▸ Exercise prompt: Please return exactly the lines from the beginning of the listing up to and including the line with "registration and other personal data. Your", with no pictures.

====== Data for processing ======

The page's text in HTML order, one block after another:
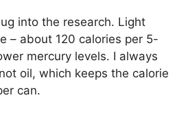
into the research. Light
– about 120 calories per 5-
mercury levels. I always
oil, which keeps the calorie
can.
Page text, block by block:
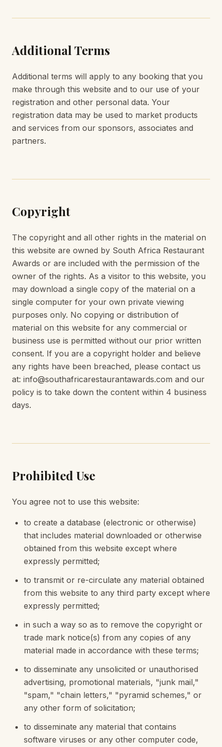
Additional Terms
Additional terms will apply to any booking that you
make through this website and to our use of your
registration and other personal data. Your
registration data may be used to market products
and services from our sponsors, associates and
partners.
Copyright
The copyright and all other rights in the material on
this website are owned by South Africa Restaurant
Awards or are included with the permission of the
owner of the rights. As a visitor to this website, you
may download a single copy of the material on a
single computer for your own private viewing
purposes only. No copying or distribution of
material on this website for any commercial or
business use is permitted without our prior written
consent. If you are a copyright holder and believe
any rights have been breached, please contact us
at: info@southafricarestaurantawards.com and our
policy is to take down the content within 4 business
days.
Prohibited Use
You agree not to use this website:
to create a database (electronic or otherwise)
that includes material downloaded or otherwise
obtained from this website except where
expressly permitted;
to transmit or re-circulate any material obtained
from this website to any third party except where
expressly permitted;
in such a way so as to remove the copyright or
trade mark notice(s) from any copies of any
material made in accordance with these terms;
to disseminate any unsolicited or unauthorised
advertising, promotional materials, "junk mail,"
"spam," "chain letters," "pyramid schemes," or
any other form of solicitation;
to disseminate any material that contains
software viruses or any other computer code,
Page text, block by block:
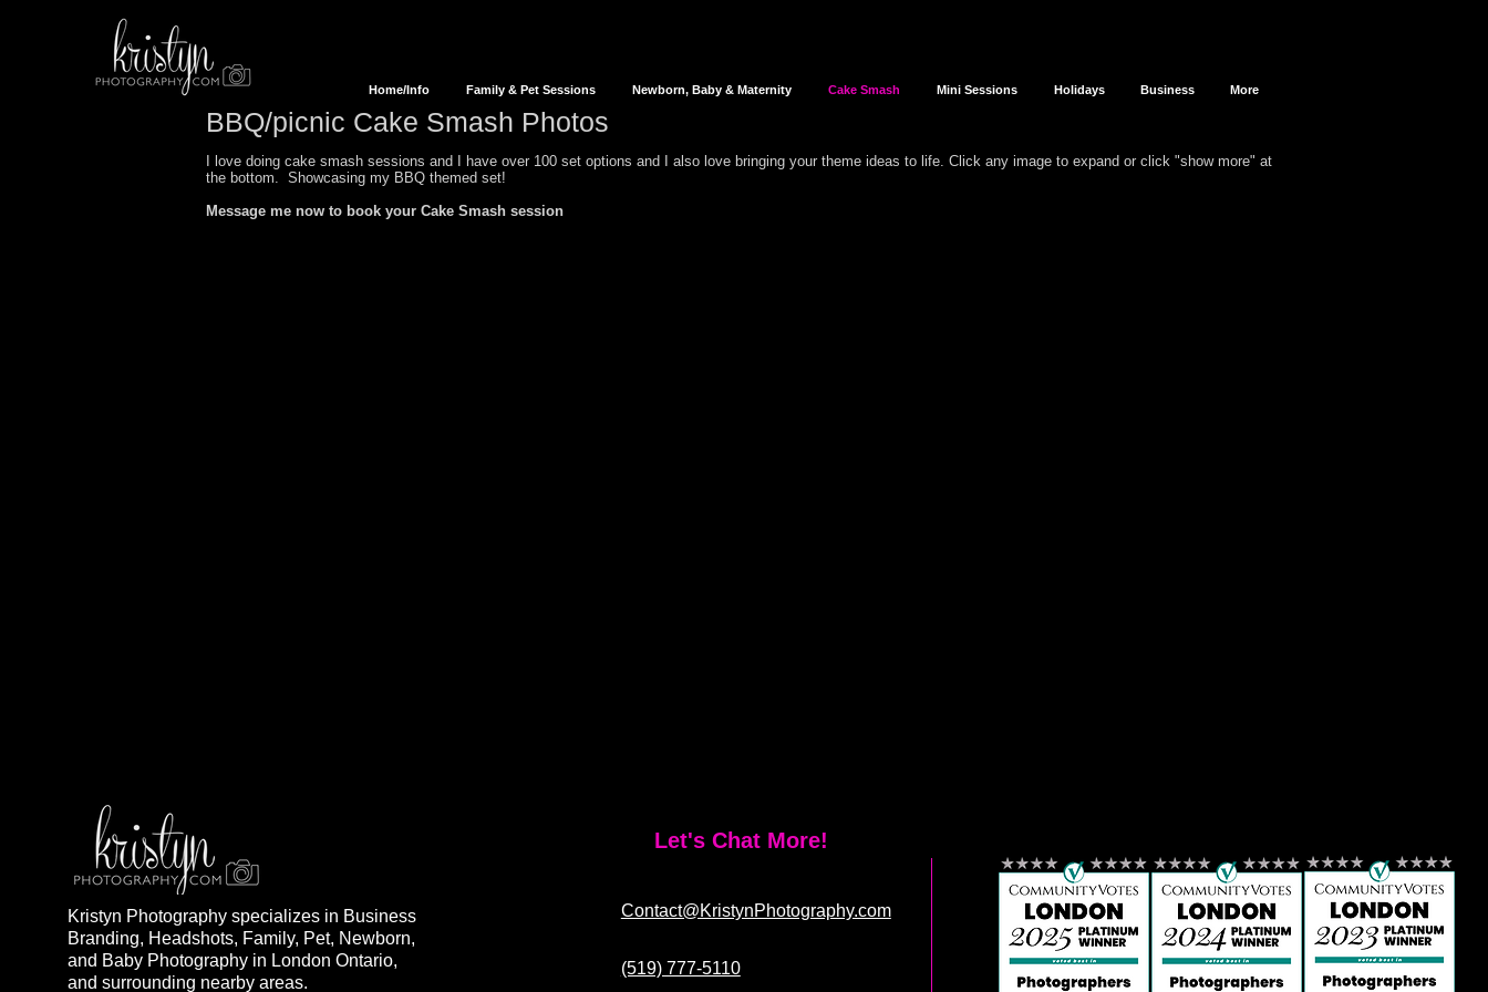
Home/Info Family & Pet Sessions Newborn, Baby & Maternity Cake Smash Mini Sessions Holidays Business More
BBQ/picnic Cake Smash Photos
I love doing cake smash sessions and I have over 100 set options and I also love bringing your theme ideas to life. Click any image to expand or click "show more" at
the bottom. Showcasing my BBQ themed set!
Message me now to book your Cake Smash session
Kristyn Photography specializes in Business
Branding, Headshots, Family, Pet, Newborn,
and Baby Photography in London Ontario,
and surrounding nearby areas.
Let's Chat More!
Contact@KristynPhotography.com
(519) 777-5110
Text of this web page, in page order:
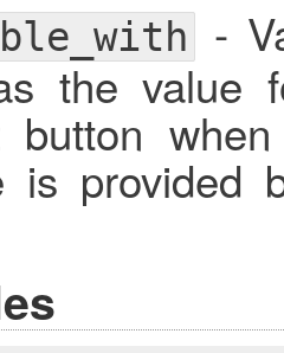
-
the value
button
is provided
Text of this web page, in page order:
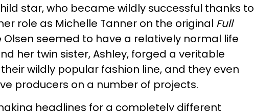
star, who became wildly successful thanks to
role as Michelle Tanner on the original Full
Olsen seemed to have a relatively normal life
her twin sister, Ashley, forged a veritable
wildly popular fashion line, and they even
producers on a number of projects.
headlines for a completely different
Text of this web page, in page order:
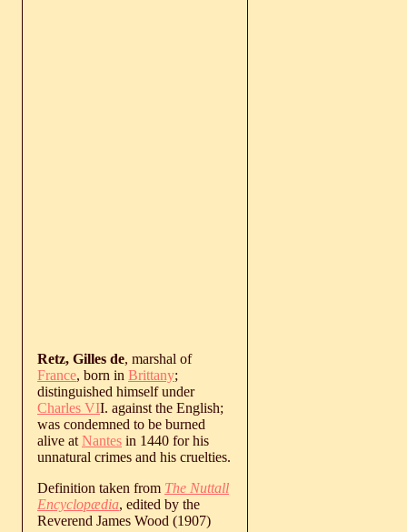
Retz, Gilles de, marshal of
France, born in Brittany;
distinguished himself under
Charles VII. against the English;
was condemned to be burned
alive at Nantes in 1440 for his
unnatural crimes and his cruelties.
Definition taken from The Nuttall
Encyclopædia, edited by the
Reverend James Wood (1907)

======

▸ Written solution:
The page's text in HTML order, one block after another:
into the research. Light
– about 120 calories per 5-
mercury levels. I always
oil, which keeps the calorie
can.
Page text, block by block:
Additional Terms
Additional terms will apply to any booking that you
make through this website and to our use of your
registration and other personal data. Your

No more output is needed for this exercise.